What about our compliance policies?

Most enterprises abide by a change policy that dictates who can make production changes. Many times this policy is interpreted to mean anybody outside of ops is not allowed to push changes. Software must be handed off to an ops person to push the change. This handoff can introduce extra lead time and possibly errors due to lack of information.

These compliance rules are defined by the business and many times people on the delivery end have never actually read the language of these policies and base process on assumptions or their beliefs formed by tribal knowledge. Over time, tools and processes can morph in arcane ways, twisting into inefficent bureaucracy.

It’s common to find different compliance rules apply depending on the application or customer type. When thinking about how to reduce delivery cycle time, these differences should be taken into account because there might be alternative ways for seeing who and how change can be made.

Besides understanding the compliance rules, it should also be simple and fast to audit your compliance.
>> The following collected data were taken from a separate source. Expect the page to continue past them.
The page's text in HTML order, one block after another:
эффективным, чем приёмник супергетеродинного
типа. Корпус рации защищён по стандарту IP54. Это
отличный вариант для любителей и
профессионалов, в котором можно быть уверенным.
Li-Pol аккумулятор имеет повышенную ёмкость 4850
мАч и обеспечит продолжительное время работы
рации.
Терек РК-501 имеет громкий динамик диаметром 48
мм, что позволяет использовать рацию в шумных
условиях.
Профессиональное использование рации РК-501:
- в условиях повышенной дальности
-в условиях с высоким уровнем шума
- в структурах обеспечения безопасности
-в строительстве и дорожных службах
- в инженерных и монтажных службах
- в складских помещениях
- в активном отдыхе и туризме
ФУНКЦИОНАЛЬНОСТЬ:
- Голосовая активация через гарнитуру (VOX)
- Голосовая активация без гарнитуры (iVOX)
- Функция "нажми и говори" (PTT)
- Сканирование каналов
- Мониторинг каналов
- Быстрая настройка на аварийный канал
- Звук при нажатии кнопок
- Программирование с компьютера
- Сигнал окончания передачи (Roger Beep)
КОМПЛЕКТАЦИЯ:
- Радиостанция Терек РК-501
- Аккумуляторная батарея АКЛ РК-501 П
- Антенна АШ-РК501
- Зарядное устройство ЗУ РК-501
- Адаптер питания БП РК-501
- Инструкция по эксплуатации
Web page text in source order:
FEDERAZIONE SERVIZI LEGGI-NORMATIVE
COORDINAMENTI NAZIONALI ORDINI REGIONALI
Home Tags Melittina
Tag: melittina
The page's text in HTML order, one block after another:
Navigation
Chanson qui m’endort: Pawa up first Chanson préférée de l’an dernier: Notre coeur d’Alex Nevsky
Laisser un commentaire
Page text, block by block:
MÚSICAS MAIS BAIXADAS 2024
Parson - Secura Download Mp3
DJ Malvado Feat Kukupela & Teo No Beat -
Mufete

This means make it easy to find out:

  • who made the change and were they authorized
  • where the change was applied
  • what change was made and is it acceptable

This kind of query should be instantly accessible and not something done through manual evidence gathering long after the fact (e.g., when something went wrong). Knowing how change was made to an environment should be as visible as seeing a report that shows how busy your servers were in the last 24 hours.
These audit views should contain infrastructure and artifact information because both development and operations people want to know about their environments in software and server terms. A change ticket with a bunch of verbiage and bug links does not paint a complete enough picture.

How do you open access but not lose controls?

After walking through a software delivery process it’s easy to see the flow of work slows anytime the work must be done by a single team that is already past their capacity and is losing effectiveness due to context switching between competing priorities. This is the situation an ops team often finds itself. Ops teams balance work that comes from application development teams (e.g., participate in agile dev sprints), network operations (e.g., handling outages and production issues), business users (e.g., gathering info for compliance, asset info for finance) and finally, their own project work to maintain or improve infrastructure.

To free this process bottleneck the organization must figure out how the work can be redistributed or can be satisified by some self service function. Since deployment, configuration and monitoring are ops concerns that should be designed into the application, distribute this development to the developers. This can really be a collaboration where ops maintains a base set of automation modules and give developers ways to extend it. Create a development environment and tooling that lets developers integrate their changes into this ops framework in their own project sandboxes.
Provide developer access to create hosted environments easily through a self service interface that spins up the VMs or containers and lets them test the ops management code.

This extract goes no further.